▶ _Task item_: Please print the entries below exactly, from the line with "Copyright © 2026" through the line with "Cardio Exercise For Endurance Building", including both of those lines and leaving out all others.

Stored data
..........
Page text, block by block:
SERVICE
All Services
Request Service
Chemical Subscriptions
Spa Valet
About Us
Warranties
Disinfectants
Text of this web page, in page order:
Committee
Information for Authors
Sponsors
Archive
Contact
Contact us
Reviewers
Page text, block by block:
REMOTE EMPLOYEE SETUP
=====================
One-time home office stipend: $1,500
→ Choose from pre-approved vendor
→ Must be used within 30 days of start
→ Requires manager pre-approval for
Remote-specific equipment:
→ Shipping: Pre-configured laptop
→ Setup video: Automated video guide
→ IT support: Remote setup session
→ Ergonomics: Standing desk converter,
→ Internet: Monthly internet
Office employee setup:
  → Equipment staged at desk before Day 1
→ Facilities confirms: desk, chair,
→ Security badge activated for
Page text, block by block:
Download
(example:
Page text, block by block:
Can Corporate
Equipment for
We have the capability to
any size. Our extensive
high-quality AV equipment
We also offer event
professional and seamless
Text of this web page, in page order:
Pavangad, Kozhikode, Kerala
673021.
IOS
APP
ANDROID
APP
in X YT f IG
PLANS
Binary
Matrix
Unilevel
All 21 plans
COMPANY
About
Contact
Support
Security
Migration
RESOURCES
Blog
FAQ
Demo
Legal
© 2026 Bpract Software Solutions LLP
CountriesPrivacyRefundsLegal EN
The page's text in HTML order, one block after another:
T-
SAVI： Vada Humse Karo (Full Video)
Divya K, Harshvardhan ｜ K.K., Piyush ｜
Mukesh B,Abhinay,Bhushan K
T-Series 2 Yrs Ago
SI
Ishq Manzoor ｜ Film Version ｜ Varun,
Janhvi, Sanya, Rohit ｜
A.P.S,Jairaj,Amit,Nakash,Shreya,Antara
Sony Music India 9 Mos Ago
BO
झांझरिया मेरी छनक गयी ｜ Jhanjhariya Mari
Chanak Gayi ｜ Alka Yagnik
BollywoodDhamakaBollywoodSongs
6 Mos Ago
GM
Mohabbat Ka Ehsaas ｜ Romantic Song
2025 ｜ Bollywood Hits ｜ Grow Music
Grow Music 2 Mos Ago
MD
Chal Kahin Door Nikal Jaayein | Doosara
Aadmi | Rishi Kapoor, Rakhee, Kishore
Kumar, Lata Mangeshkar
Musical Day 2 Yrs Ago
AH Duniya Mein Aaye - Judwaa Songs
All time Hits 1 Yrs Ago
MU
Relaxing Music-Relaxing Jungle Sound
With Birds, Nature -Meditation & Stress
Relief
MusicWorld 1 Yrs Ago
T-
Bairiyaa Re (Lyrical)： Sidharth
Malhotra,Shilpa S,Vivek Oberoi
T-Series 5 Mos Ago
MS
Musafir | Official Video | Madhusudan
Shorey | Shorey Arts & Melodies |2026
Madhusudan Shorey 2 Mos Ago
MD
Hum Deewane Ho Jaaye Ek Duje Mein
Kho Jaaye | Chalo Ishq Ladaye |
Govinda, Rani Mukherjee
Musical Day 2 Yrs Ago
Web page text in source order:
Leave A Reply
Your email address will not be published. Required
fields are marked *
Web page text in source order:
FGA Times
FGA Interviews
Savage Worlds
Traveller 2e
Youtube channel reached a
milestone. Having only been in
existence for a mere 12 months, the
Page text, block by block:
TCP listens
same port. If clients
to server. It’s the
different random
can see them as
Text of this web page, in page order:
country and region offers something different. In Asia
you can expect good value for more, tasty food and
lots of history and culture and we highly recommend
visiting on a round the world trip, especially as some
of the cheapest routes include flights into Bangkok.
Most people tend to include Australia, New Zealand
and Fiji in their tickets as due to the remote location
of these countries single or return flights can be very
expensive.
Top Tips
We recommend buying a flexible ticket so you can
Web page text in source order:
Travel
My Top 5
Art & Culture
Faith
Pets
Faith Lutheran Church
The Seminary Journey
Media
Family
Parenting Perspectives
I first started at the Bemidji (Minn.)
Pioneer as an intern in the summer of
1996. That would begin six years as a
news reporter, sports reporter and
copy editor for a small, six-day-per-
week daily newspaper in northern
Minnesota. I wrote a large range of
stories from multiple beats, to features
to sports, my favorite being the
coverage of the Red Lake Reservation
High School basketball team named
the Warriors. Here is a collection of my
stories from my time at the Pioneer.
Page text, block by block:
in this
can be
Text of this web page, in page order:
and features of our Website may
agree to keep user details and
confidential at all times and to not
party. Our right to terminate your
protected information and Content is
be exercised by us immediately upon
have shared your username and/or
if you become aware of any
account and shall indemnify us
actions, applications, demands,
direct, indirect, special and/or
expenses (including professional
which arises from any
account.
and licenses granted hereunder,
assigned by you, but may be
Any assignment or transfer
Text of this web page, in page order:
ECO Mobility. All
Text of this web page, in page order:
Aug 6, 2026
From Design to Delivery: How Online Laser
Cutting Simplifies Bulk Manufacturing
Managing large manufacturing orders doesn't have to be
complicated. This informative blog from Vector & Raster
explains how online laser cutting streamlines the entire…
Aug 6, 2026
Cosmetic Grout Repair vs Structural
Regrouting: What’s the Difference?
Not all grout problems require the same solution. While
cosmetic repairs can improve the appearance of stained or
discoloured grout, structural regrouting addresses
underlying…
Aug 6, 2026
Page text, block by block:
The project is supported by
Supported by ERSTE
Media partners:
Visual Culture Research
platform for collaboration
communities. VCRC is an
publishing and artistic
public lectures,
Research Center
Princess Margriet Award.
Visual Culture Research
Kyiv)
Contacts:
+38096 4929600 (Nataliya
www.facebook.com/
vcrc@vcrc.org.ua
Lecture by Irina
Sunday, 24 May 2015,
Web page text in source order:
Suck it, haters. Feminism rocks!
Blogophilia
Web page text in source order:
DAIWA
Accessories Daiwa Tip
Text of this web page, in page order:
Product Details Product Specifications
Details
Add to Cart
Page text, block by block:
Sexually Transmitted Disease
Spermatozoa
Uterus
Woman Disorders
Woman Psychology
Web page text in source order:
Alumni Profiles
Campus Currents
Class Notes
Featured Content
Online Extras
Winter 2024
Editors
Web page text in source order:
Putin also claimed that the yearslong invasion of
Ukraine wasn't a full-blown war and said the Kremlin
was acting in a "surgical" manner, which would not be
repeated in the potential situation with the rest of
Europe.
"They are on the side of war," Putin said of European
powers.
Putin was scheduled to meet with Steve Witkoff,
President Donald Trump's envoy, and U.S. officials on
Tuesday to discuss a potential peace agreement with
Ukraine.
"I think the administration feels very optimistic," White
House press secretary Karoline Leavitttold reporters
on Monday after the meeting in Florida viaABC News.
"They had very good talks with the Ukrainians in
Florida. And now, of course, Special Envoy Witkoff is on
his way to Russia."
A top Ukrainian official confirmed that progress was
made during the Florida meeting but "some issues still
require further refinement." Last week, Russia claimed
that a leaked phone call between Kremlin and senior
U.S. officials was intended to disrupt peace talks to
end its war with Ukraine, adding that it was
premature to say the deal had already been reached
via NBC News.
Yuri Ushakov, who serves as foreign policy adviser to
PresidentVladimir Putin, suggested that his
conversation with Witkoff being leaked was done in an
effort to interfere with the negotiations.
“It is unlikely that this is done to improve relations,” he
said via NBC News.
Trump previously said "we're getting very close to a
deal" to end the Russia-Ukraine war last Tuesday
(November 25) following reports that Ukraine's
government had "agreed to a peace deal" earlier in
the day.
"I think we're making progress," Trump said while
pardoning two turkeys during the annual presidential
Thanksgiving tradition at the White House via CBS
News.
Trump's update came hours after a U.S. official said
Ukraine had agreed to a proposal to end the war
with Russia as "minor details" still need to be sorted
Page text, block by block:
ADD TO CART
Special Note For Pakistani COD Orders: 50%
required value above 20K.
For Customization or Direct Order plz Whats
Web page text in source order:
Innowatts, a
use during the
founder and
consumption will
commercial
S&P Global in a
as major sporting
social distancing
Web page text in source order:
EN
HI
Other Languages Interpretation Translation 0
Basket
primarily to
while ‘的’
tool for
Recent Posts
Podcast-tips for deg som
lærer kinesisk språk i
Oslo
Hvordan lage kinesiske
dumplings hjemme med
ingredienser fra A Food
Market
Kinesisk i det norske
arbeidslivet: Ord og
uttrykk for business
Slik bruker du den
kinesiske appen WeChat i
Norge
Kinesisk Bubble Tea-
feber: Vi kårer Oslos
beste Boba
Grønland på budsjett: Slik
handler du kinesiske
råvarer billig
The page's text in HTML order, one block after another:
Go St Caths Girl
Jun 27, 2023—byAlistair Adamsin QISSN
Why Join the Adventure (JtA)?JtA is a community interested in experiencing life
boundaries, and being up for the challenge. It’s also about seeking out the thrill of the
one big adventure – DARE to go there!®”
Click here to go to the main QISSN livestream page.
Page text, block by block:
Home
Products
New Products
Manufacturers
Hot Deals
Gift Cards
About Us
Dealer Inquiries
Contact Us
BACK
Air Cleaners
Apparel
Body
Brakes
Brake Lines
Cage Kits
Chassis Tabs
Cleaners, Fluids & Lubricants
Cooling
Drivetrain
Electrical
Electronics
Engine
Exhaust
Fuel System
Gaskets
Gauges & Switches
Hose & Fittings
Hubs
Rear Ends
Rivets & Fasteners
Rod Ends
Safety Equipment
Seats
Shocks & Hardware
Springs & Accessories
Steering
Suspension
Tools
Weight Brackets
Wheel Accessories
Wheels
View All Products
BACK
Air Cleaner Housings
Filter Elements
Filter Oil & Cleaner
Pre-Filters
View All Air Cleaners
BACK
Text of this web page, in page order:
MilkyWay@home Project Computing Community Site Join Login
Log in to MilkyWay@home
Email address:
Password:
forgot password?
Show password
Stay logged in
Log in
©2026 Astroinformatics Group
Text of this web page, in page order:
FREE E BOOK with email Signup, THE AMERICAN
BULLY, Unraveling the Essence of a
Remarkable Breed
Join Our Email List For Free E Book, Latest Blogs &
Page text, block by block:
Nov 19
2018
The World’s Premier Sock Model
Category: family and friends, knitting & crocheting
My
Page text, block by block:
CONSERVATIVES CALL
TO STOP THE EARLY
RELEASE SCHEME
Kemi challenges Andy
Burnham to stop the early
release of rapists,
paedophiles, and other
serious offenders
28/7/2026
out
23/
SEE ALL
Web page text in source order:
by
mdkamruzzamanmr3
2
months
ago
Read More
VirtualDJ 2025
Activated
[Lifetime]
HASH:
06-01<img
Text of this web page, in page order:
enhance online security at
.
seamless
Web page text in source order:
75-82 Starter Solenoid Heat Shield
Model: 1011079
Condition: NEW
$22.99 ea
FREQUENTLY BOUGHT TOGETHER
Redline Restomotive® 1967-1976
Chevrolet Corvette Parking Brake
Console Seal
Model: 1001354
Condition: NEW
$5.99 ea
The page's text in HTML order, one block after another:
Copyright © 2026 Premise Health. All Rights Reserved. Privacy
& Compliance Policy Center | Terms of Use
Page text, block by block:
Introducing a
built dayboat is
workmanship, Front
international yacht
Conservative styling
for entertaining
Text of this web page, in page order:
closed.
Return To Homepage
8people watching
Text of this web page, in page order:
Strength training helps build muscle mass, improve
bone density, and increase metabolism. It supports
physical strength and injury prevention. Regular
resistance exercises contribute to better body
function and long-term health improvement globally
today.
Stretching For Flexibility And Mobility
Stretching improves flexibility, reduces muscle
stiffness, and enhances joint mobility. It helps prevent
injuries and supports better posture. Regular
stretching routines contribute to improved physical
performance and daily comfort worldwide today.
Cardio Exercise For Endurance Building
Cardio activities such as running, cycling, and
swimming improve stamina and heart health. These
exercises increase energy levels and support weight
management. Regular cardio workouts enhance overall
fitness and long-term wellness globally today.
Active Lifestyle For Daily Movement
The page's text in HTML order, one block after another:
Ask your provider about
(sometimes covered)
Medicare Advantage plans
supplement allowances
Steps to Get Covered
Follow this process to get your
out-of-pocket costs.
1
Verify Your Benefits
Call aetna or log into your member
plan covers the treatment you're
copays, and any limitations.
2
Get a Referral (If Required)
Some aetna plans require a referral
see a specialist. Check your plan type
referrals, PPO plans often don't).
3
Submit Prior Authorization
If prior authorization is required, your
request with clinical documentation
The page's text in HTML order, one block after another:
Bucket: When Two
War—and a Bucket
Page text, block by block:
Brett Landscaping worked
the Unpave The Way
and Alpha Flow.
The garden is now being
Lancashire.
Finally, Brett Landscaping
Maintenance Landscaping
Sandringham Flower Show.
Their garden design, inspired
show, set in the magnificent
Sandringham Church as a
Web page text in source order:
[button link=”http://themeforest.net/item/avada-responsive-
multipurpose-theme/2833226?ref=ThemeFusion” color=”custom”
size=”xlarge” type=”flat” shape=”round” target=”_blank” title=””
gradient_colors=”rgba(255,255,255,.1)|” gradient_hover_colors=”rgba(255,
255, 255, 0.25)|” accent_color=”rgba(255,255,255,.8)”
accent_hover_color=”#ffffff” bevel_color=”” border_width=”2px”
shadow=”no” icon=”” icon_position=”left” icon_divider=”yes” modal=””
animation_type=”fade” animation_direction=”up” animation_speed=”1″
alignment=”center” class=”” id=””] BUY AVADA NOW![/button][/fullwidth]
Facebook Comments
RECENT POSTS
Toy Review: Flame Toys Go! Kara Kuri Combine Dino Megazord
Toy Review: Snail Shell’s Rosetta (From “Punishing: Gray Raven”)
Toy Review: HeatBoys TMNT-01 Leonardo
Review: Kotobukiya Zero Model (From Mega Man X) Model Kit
..........
▶ _Completed task_:
Copyright © 2026 Premise Health. All Rights Reserved. Privacy
& Compliance Policy Center | Terms of Use
Page text, block by block:
Introducing a
built dayboat is
workmanship, Front
international yacht
Conservative styling
for entertaining
Text of this web page, in page order:
closed.
Return To Homepage
8people watching
Text of this web page, in page order:
Strength training helps build muscle mass, improve
bone density, and increase metabolism. It supports
physical strength and injury prevention. Regular
resistance exercises contribute to better body
function and long-term health improvement globally
today.
Stretching For Flexibility And Mobility
Stretching improves flexibility, reduces muscle
stiffness, and enhances joint mobility. It helps prevent
injuries and supports better posture. Regular
stretching routines contribute to improved physical
performance and daily comfort worldwide today.
Cardio Exercise For Endurance Building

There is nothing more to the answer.